Required action -> Nothing in the data may be changed; retype all of it.

Data excerpts ->
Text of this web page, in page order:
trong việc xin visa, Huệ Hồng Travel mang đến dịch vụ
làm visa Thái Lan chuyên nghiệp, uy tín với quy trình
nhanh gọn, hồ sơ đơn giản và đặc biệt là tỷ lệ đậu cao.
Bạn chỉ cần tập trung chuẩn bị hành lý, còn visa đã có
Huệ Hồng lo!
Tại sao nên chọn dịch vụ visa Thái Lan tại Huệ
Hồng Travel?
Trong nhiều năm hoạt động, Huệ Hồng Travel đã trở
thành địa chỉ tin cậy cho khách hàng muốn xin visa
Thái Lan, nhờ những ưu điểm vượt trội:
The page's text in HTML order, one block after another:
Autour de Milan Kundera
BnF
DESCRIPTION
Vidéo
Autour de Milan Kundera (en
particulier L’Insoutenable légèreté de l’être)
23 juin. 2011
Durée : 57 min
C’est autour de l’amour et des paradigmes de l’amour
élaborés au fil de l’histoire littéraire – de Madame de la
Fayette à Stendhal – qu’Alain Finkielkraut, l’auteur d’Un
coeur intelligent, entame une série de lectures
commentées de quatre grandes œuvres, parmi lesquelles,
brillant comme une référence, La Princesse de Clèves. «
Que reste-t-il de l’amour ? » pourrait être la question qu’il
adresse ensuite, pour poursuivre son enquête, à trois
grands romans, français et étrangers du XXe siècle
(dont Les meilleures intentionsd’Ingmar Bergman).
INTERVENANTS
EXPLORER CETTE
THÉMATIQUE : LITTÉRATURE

Expected output ->
Text of this web page, in page order:
trong việc xin visa, Huệ Hồng Travel mang đến dịch vụ
làm visa Thái Lan chuyên nghiệp, uy tín với quy trình
nhanh gọn, hồ sơ đơn giản và đặc biệt là tỷ lệ đậu cao.
Bạn chỉ cần tập trung chuẩn bị hành lý, còn visa đã có
Huệ Hồng lo!
Tại sao nên chọn dịch vụ visa Thái Lan tại Huệ
Hồng Travel?
Trong nhiều năm hoạt động, Huệ Hồng Travel đã trở
thành địa chỉ tin cậy cho khách hàng muốn xin visa
Thái Lan, nhờ những ưu điểm vượt trội:
The page's text in HTML order, one block after another:
Autour de Milan Kundera
BnF
DESCRIPTION
Vidéo
Autour de Milan Kundera (en
particulier L’Insoutenable légèreté de l’être)
23 juin. 2011
Durée : 57 min
C’est autour de l’amour et des paradigmes de l’amour
élaborés au fil de l’histoire littéraire – de Madame de la
Fayette à Stendhal – qu’Alain Finkielkraut, l’auteur d’Un
coeur intelligent, entame une série de lectures
commentées de quatre grandes œuvres, parmi lesquelles,
brillant comme une référence, La Princesse de Clèves. «
Que reste-t-il de l’amour ? » pourrait être la question qu’il
adresse ensuite, pour poursuivre son enquête, à trois
grands romans, français et étrangers du XXe siècle
(dont Les meilleures intentionsd’Ingmar Bergman).
INTERVENANTS
EXPLORER CETTE
THÉMATIQUE : LITTÉRATURE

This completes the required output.